The bright side of the whole situation is that people are starting to realize the importance of science and scientists. But the problem is that very few of the practicing scientists are involved in political activities, trying to change the system from within. What's your opinion about scientists taking this opportunity to get involved in policy?
Dylan Roskams-Edris: What’s important right now in the midst of the crisis for those of us not going into the lab and doing research on COVID-19 is to identify and document the importance of sharing and the importance of the involvement of scientists in making political decisions. So identify, name, and then afterwards advocate with example why it’s important to involve scientists in the political decision making process and why it’s important to change the incentives when it comes to research.
Richard Gold: We already have networks of scientists who work together. Scientists have undertaken the Human Genome Project. When SARS-1 came out, there was significant sharing. So we already have the building blocks for open science. But what we haven’t achieved yet is to convince people to actually believe their eyes, believe the evidence. People are now seeing that, in fact, open science does work, that there is acceleration in knowledge production.
And policymakers… You know, how many times have I gone to bureaucrats or those working for ministers and talked about open science? And they say: yeah, yeah, yeah… But no one does anything about it. And now, suddenly, they are embracing open science! The conversation has started: COVID-19 is responsible for this. I agree with Dylan that we need to document this and remind them of it, going back to universities and telling them: “You know, what you used to do hasn’t worked, try open science.” There’s some theoretical work on the economics and on the legal side that needs to be done, but I think we need to take advantage of the crisis to change the way we do things..
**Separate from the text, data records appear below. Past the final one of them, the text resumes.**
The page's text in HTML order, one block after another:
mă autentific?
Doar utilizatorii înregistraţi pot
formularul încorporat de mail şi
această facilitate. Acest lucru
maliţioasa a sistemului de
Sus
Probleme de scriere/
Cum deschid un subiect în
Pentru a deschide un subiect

The idea is that we’re learning a ton. People are starting to pay attention to open science. The question is: can we capitalize on this? There’s a tipping point that needs to be reached, where people simply accept open science as a way of doing research and development. We need patient groups to push it, we need more institutions behind it. The field of rare diseases is a perfect example where the existing system does not provide incentives. If we can just get granting councils and foundations to start issuing open science calls…if we get 15% of science working in the open and that becomes successful, then this approach will take over.
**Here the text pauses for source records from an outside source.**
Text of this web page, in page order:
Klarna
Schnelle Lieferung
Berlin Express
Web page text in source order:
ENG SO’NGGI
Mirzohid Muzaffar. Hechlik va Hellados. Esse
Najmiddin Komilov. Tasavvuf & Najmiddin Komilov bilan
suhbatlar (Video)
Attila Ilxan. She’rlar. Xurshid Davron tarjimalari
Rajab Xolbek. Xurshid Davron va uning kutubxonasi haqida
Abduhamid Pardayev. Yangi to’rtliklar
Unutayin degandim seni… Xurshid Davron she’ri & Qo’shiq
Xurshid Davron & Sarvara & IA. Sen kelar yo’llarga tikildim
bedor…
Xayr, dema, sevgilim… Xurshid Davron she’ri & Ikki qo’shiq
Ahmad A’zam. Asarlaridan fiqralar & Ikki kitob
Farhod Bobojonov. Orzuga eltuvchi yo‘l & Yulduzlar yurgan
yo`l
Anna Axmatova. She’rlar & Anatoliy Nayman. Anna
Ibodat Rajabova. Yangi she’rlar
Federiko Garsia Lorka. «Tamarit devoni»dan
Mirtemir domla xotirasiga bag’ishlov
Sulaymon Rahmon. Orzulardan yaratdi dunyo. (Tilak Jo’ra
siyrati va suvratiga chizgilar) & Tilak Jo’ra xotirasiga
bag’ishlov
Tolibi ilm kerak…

You know, it’s really your generation that’s going to drive the change. Older generations were doing other things, but this must be driven by the young researchers and stories like Rachel’s. There is this fear that if I share everything, I’m never going to get hired, nobody would want to work with me, and the fear is unjustified. The idea of open science will succeed if you can attract a new generation of researchers who believe in open science even if the administration fails to acknowledge it properly. So the question is: Will it happen next year? Or when enough of us are convinced that it’s the right thing to do? Are we looking at a 10 year horizon? I don’t know. But I’m convinced that it will happen!